**Extracted material:**
▶
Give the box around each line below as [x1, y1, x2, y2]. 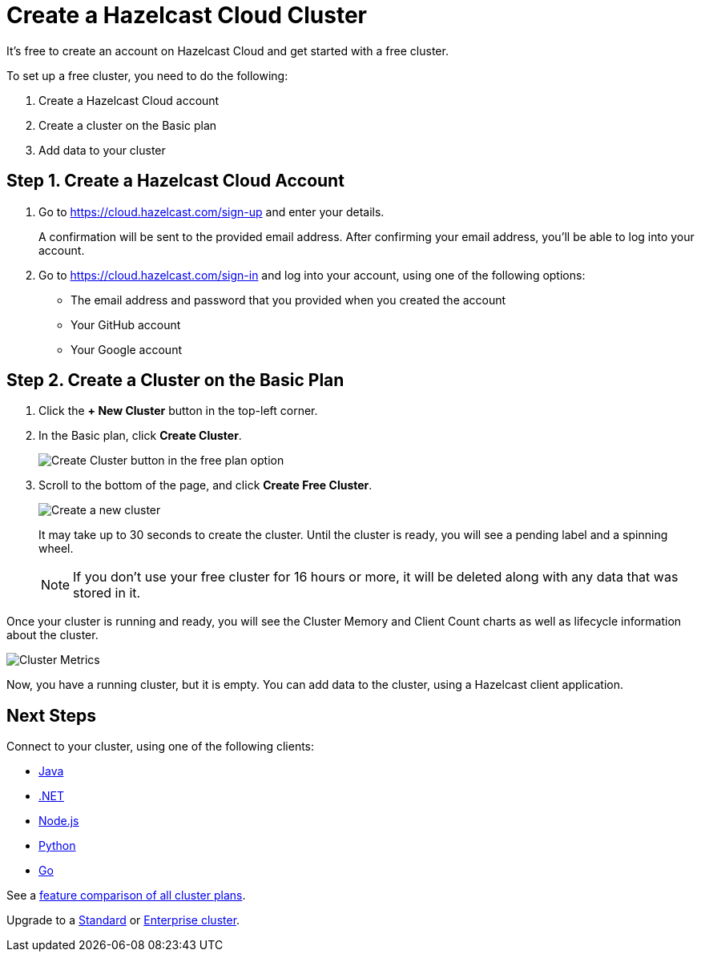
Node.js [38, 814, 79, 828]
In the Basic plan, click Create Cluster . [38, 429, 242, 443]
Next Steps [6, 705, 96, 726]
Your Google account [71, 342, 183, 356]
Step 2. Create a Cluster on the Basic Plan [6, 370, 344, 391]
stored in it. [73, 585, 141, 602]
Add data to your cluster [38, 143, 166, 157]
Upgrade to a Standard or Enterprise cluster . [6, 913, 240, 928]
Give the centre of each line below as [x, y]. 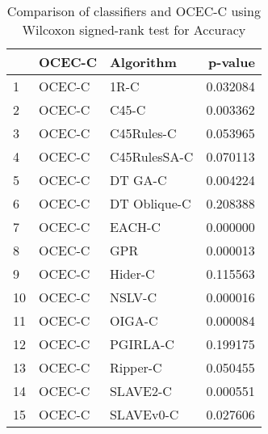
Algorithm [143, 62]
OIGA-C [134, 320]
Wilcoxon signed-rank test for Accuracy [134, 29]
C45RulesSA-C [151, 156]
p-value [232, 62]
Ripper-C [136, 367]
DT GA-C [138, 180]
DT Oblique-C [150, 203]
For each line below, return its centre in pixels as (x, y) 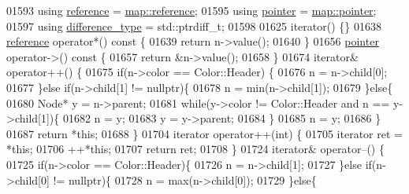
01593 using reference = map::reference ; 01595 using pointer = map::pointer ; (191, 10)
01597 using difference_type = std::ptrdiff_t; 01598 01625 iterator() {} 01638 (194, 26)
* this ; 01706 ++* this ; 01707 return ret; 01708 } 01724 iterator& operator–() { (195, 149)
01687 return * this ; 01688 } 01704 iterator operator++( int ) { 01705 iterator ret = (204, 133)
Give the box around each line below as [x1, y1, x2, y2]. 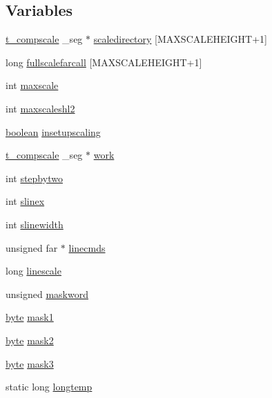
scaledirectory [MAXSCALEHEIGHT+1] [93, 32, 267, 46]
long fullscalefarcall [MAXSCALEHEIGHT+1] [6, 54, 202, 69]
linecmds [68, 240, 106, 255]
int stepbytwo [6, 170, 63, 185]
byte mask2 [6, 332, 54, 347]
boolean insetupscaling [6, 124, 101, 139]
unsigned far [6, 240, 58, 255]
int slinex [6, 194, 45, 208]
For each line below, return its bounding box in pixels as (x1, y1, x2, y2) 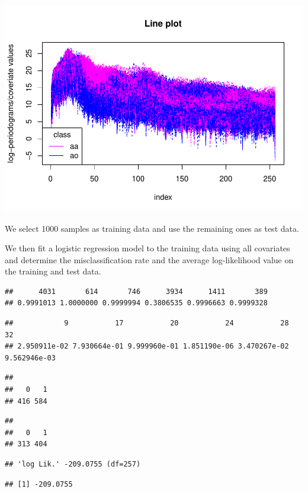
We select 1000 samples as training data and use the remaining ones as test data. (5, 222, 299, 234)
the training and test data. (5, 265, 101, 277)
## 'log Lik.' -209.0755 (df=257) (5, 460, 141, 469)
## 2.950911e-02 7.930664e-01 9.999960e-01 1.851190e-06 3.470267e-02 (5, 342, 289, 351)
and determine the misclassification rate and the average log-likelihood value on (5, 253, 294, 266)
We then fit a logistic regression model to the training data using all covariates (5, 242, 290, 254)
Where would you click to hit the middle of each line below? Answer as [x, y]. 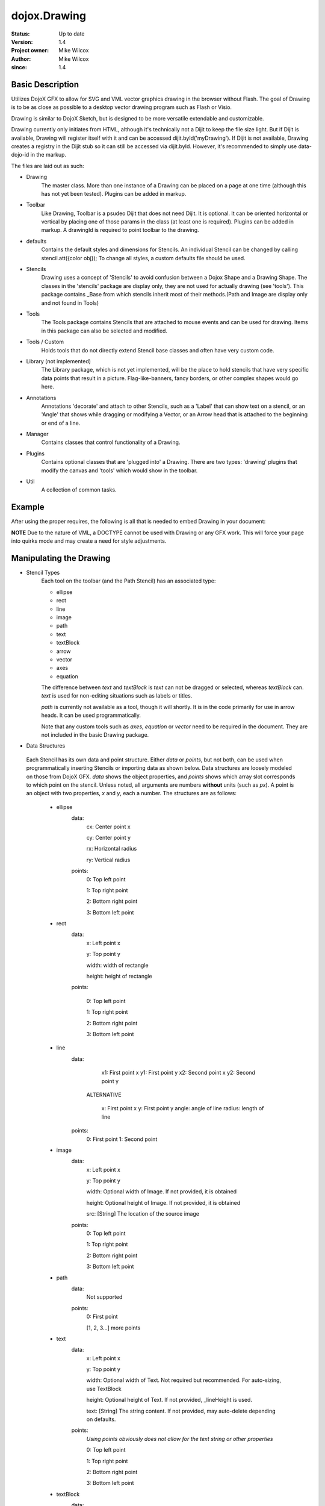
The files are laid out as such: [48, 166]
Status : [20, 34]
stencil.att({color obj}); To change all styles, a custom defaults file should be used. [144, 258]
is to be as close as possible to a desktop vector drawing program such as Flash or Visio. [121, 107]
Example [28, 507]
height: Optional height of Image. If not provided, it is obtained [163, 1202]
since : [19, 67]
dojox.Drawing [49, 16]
◀
**Problem requirements:**
Pictures stay out. Transcribe the lines from the start of the entries above through the line with "stored in it. [73, 585, 141, 602]", exactly.

**Expected answer:**
Give the box around each line below as [x1, y1, x2, y2]. 
Node.js [38, 814, 79, 828]
In the Basic plan, click Create Cluster . [38, 429, 242, 443]
Next Steps [6, 705, 96, 726]
Your Google account [71, 342, 183, 356]
Step 2. Create a Cluster on the Basic Plan [6, 370, 344, 391]
stored in it. [73, 585, 141, 602]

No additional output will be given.